The Board has adopted written work procedures governing its work, which also sets forth the management and risk reporting to the Board (the Charter) and separate work procedures for its work carried out in each of the Board Committees (the Committee Charters). For example, the Charter sets forth the Board’s and the Chairman’s areas of responsibility, documentation and quorum as well as the frequency of meetings. It also contains rules regarding conflicts of interest and confidentiality. 

Furthermore, the Board has adopted instructions for the Group CEO specifying the Group CEO’s responsibilities as well as other charters, policies and instructions for the operations of the Nordea Group.
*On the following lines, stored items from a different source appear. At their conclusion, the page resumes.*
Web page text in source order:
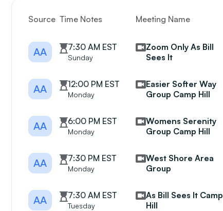
Source Time Notes Meeting Name
AA 7:30 AM EST
Sunday
Zoom Only As Bill
Sees It
AA 12:00 PM EST
Monday
Easier Softer Way
Group Camp Hill
AA 6:00 PM EST
Monday
Womens Serenity
Group Camp Hill
AA 7:30 PM EST
Monday
West Shore Area
Group
AA 7:30 AM EST
Tuesday
As Bill Sees It Camp
Hill
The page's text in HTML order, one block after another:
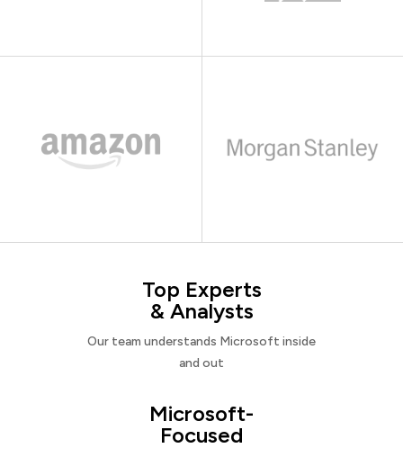
Top Experts
& Analysts
Our team understands Microsoft inside
and out
Microsoft-
Focused
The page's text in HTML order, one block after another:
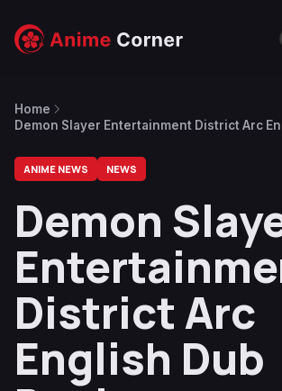
Home
Demon Slayer Entertainment District Arc
ANIME NEWS NEWS
Demon
District Arc
English Dub
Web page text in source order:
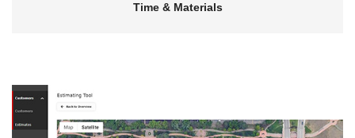
Time & Materials
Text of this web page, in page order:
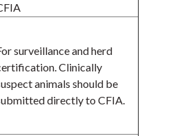
surveillance and herd
Clinically
animals should be
directly to CFIA.
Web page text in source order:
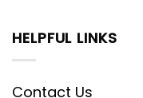
HELPFUL LINKS
Contact Us

These, together with the Articles of Association, the Charter, the Committee Charters and Nordea’s values constitute the internal framework, that regulate the corporate governance at Nordea.

See more about the Charter and the Committee Charters here.

Updated: February 2019
Application of code

Application of the Code    

Nordea Bank Abp complies with the Finnish Corporate Governance Code 2015 issued by the Securities Market Association (the Code) with the following exception:

  • Appointment procedure for electing personnel representatives in the Board (Recommendation 5): In addition to the members proposed by Nordea’s Shareholders’ Nomination Board and elected by the AGM, Nordea’s personnel elects three members and one deputy member to the Board of Directors. Personnel representation is based on the applicable labour laws and similar practice has been applied in the Nordea Group since formation of the Group. The objective of the personnel representation is, among other things, to promote good dialogue between Nordea and its employees.  The personnel representatives, however, may not participate in the handling of matters concerning collective agreements, industrial action or any other questions where the primary interest of the employees may be in conflict with the interest of Nordea.